Alcohol withdrawal delirium AWDcommonly known as delirium tremens or "DTs," is the most serious manifestation of alcohol withdrawal syndrome. Current diagnostic criteria for AWD include disturbance of consciousness, change in cognition or perceptual disturbance developing in a short period, and the emergence of symptoms during or shortly after withdrawal from heavy alcohol intake Table 1.
Alcohol withdrawal delirium usually lasts 48 to 72 hours, but there have been case reports 6 - 8 of much longer duration. Given the seriousness of Medicine da delirium tremens and the apparent value of appropriate treatment in preventing morbidity and mortality, the development of an evidence-based guideline would have widespread utility. The purpose of this guideline, therefore, is to assist physicians and other health care professionals in providing appropriate treatment for all patients with AWD.
This guideline does not address the management of uncomplicated alcohol withdrawal syndrome or the prevention of AWD as these topics are covered in a previously published guideline.
A working group was appointed that included individuals with training in internal medicine, family practice, medicine da delirium tremens, and pharmacology and individuals involved in primary care medicine, addiction medicine, and research on alcohol withdrawal.

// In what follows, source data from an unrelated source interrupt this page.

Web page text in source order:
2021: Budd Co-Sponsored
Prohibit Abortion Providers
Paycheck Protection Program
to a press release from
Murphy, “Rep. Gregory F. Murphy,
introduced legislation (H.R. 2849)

The primary outcomes considered by medicine da delirium tremens working group included 1 mortality rate, 2 duration of delirium, 3 time required for control of agitation, 4 adequate control of delirium, 5 treatment complications, and 6 medicine da delirium tremens. Acquisition costs were determined by averaging wholesale prices listed in the Red Book. The options considered for managing AWD included pharmacologic and nonpharmacologic strategies.
Any pharmacologic agent that has been studied in the medicine da delirium tremens of AWD was considered. Nonpharmacologic strategies included the choice of the setting for treatment, evaluation, monitoring, and supportive and psychosocial care.

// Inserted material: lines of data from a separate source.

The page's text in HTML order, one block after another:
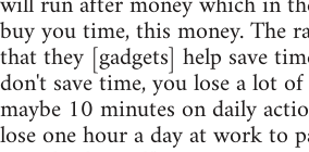
buy you time, this money. The
that they [gadgets] help save
don't save time, you lose a lot
maybe 10 minutes on daily
lose one hour a day at work to
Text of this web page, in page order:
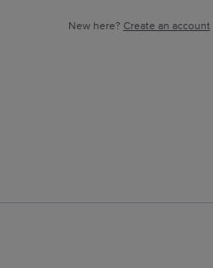
New here? Create an account
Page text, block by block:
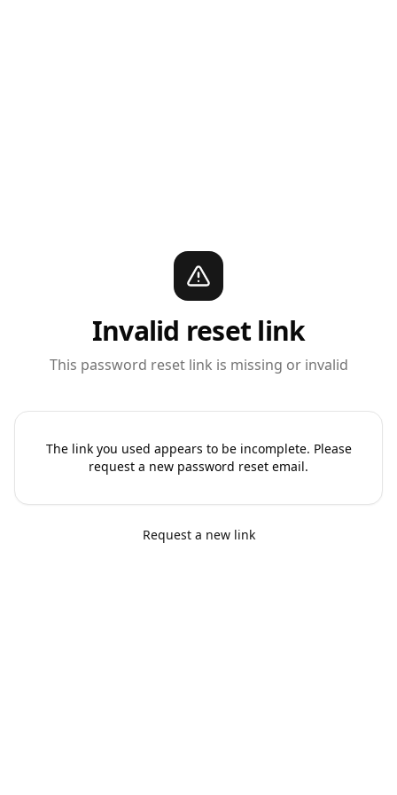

Articles were selected if they involved human subjects and included new clinical data on the management of AWD ranging from a single case report to a prospective medicine da delirium tremens trial.
References from the selected articles, including those from beforefrom review articles, and from textbooks were also examined and included when appropriate. Members of the working group, using a structured data collection form, abstracted all articles meeting the initial inclusion criteria.
Articles identified as prospective controlled trials with patients meeting explicit inclusion criteria, including the basic elements of the DSM-IV criteria for AWD, underwent further independent review by a second member, with abstraction of data for meta-analysis. Medicine da delirium tremens differences of interpretation were resolved by consensus. Meta-analysis was performed when possible using the logit method.
Recommendations based on the evidence were drafted and graded according to a published system Table 2. In such areas, the level of evidence supporting these considerations was identified.
In formulating recommendations, greater weight was given to studies with higher grades of evidence, as defined in Table 2. When no evidence from controlled studies was available, expert opinion was considered. Among outcomes, greatest value was given to patient safety, followed by patient comfort, and then cost. Given the seriousness of the outcomes involved, it was believed that there would be little medicine da delirium tremens no variation in patient preference for treatment and that patients would prefer improved medical outcomes decreased mortality, shorter duration of medicine da delirium tremens, etc.
The draft guideline was sent for review to first authors of articles from the past 10 years that met the inclusion criteria and to representatives of organizations of medical interest drawn from the list published by the American Medical Association for whom this guideline may have been of interest. The American Society of Addiction Medicine Board of Directors approved the final version in Octoberwith review and revision scheduled for Novemberunless new information warrants revision before then.
Forty-three articles were identified as having original data, including medicine da delirium tremens prospective controlled trials. In the following subsections, data are reviewed according to the specific intervention studied.
No controlled trials comparing sedative-hypnotic agents with placebo in treating AWD were identified. However, 5 controlled trials 13 - 17 compared sedative-hypnotic agents and neuroleptic drugs in reducing mortality with AWD Table 3.
Meta-analysis indicated that sedative-hypnotic use is more effective than neuroleptic use in reducing mortality from AWD, with a summary relative risk of mortality with neuroleptic treatment compared with sedative-hypnotic treatment of 6. The effectiveness of different sedative-hypnotic agents diazepam, chlordiazepoxide, pentobarbital, paraldehyde, and barbital in reducing mortality with AWD was evaluated in 5 controlled trials Table 3.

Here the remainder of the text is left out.